Ready to experience the magic of predictive analytics firsthand? Explore our deployment and witness the transformative potential of data-driven insights in action. Click here to embark on a journey of discovery and unlock the secrets of real estate pricing dynamics with just a click of a button.
https://huggingface.co/spaces/saaara/real_estate_price_prediction
Conclusion:
Model deployment represents the culmination of our journey, where theoretical concepts are transformed into tangible solutions that empower individuals and organizations to make informed decisions in the ever-evolving landscape of real estate. Through seamless integration, intuitive interfaces, and the democratization of predictive analytics, we pave the way for a future where data-driven insights drive meaningful change and innovation.
Conclusion
We've made our data analysis and modeling process interactive and accessible by sharing our Google Colab notebook. Dive deeper into the intricacies of our real estate analysis, run code cells, visualize data, and even experiment with our predictive models here:
As our journey through the labyrinth of Moroccan real estate draws to a close, we stand amidst a landscape adorned with insights, revelations, and transformative discoveries. Through the collective efforts of our dedicated team, we have unearthed invaluable treasures that illuminate the intricate dynamics of real estate pricing in Morocco. Our models exhibit remarkable accuracy in forecasting real estate prices, leveraging a nuanced understanding of location, amenities, and economic trends. By harnessing the power of web scraping and exploratory data analysis, we have curated a comprehensive dataset, laying the foundation for informed decision-making. With the deployment of our models, we bridge the gap between theory and practice, offering intuitive interfaces to access predictive analytics, empowering users to navigate the complexities of the real estate market with confidence. Looking ahead, we remain committed to continuous innovation, exploring novel methodologies and technologies to enhance the accuracy of our models. While reflecting on our journey, we recognize areas for improvement, acknowledging challenges faced and lessons learned.
A Call to Action:
Embark on your own journey of exploration and discovery within the realm of Moroccan real estate. Whether you're a seasoned professional, an aspiring enthusiast, or a curious explorer, there's a wealth of insights and opportunities waiting to be uncovered. Connect with our team to learn more about our endeavors, collaborate on future projects, or simply indulge in the fascinating world of real estate analytics. Together, let's chart a course towards a future where data-driven insights illuminate the path to prosperity and growth. 🌟🔍🏠
Acknowledgments
I would like to express my sincere appreciation to my dedicated team members – Sara M'HAMDI, Imane KARAM, and Asmae EL-GHEZZAZ – whose expertise and commitment have been invaluable throughout this project. Your hard work, collaboration, and enthusiasm have truly made a difference. As the team leader, I am incredibly proud to have worked alongside such talented individuals.

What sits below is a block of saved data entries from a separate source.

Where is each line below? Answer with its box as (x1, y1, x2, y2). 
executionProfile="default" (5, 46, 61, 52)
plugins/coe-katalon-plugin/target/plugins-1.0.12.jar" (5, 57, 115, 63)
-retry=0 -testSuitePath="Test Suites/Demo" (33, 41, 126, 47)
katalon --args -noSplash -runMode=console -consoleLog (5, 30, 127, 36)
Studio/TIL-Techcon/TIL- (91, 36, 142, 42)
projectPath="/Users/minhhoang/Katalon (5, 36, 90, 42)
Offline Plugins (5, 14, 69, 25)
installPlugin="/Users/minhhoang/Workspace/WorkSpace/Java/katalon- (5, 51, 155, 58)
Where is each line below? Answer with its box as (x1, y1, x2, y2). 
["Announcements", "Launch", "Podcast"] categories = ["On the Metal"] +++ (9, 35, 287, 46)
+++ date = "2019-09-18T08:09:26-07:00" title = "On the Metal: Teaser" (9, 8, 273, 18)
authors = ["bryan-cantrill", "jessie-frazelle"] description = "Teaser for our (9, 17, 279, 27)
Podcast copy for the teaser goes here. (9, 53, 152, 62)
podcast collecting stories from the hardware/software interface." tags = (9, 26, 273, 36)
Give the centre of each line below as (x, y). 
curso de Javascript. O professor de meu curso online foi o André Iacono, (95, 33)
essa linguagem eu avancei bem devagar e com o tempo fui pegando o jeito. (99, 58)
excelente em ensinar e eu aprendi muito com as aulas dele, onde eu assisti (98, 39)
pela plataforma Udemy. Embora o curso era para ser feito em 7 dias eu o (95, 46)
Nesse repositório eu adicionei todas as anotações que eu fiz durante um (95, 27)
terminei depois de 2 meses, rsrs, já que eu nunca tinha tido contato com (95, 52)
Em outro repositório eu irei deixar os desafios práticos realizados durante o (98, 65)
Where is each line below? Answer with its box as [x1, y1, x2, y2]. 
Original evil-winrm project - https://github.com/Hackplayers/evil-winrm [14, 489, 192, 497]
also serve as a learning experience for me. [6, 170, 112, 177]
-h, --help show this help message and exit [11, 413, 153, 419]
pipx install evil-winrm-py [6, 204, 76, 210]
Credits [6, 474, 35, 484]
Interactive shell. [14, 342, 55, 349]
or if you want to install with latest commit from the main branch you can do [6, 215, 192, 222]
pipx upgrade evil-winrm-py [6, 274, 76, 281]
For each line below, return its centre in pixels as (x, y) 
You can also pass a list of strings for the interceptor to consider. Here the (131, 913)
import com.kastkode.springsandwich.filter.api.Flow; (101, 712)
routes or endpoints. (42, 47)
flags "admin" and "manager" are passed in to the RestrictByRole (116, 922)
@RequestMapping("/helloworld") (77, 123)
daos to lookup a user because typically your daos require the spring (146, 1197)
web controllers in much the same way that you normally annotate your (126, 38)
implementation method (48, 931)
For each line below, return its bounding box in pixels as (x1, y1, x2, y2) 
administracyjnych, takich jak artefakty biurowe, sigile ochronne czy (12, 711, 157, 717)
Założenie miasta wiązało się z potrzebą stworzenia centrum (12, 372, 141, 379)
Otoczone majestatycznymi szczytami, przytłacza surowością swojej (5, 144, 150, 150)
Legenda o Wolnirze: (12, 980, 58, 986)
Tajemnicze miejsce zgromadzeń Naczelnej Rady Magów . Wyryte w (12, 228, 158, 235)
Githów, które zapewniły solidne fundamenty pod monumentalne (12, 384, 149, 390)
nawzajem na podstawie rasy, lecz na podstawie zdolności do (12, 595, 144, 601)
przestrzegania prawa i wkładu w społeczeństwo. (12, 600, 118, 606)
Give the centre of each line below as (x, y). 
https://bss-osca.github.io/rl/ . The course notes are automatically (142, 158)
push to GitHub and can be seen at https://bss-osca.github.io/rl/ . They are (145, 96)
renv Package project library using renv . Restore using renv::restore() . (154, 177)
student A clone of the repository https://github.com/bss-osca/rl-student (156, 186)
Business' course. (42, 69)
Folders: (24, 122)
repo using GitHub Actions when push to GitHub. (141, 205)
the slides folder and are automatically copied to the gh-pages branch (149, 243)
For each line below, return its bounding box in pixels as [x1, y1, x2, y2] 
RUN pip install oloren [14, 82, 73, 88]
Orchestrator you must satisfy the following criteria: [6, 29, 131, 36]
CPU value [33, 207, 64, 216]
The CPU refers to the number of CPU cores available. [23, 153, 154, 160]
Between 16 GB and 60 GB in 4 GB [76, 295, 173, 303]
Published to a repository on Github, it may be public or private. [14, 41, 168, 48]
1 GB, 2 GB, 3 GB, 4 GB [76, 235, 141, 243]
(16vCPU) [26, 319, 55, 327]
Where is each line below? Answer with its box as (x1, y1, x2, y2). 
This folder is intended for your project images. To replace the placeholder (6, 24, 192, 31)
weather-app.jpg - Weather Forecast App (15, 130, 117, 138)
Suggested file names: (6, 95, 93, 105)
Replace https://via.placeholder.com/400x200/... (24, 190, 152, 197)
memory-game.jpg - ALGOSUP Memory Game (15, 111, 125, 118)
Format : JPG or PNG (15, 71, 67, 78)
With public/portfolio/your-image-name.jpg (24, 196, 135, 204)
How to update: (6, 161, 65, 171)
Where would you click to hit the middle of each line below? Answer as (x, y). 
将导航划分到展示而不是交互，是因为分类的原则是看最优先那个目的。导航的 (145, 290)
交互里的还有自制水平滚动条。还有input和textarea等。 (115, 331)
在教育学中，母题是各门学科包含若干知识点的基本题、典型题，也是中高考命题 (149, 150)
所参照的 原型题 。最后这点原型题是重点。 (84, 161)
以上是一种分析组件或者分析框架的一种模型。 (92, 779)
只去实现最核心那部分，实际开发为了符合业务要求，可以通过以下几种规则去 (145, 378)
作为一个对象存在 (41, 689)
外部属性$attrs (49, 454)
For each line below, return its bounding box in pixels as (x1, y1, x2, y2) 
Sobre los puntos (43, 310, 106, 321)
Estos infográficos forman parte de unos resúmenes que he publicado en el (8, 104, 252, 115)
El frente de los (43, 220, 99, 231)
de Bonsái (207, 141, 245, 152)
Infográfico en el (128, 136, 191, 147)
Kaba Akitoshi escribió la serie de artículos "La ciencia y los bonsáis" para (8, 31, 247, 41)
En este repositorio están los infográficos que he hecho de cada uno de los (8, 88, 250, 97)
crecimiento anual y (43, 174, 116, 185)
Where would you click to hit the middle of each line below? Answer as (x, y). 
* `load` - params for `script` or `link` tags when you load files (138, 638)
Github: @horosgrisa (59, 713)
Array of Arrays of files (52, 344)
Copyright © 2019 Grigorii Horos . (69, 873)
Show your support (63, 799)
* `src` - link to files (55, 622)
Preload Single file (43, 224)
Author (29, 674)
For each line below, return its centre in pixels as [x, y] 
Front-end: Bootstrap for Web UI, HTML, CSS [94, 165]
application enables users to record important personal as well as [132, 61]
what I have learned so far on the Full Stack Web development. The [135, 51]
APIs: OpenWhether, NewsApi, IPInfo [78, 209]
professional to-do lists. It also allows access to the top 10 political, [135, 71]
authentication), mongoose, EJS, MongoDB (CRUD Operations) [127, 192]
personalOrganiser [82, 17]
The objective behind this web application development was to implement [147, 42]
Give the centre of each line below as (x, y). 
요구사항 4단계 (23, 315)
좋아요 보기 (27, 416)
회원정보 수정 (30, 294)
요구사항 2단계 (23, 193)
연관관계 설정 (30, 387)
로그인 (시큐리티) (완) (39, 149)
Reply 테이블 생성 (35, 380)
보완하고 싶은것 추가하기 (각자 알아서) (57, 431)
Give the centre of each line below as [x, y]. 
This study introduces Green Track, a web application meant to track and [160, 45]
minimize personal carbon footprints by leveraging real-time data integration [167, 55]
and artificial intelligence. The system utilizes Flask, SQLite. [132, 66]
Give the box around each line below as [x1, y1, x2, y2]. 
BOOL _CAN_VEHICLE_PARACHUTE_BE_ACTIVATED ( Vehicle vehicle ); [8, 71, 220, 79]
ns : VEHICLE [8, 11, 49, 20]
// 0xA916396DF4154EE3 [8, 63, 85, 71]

I also want to acknowledge Bahae Eddine Halim, the founder of the Moroccan Data Science (MDS) community, whose initiative, DataStart First Edition, provided the platform for our project. His dedication to fostering a supportive environment for data enthusiasts in Morocco has been instrumental in our journey. Lastly, we thank the broader data science community for their support and encouragement. Your enthusiasm and engagement have motivated us to push boundaries and continuously strive for excellence in our endeavors.
To all those who have contributed to this project – mentors, team members, and supporters – we express our heartfelt thanks. Your collective efforts have been integral to the success of this endeavor, and we look forward to continued collaboration and growth in the future.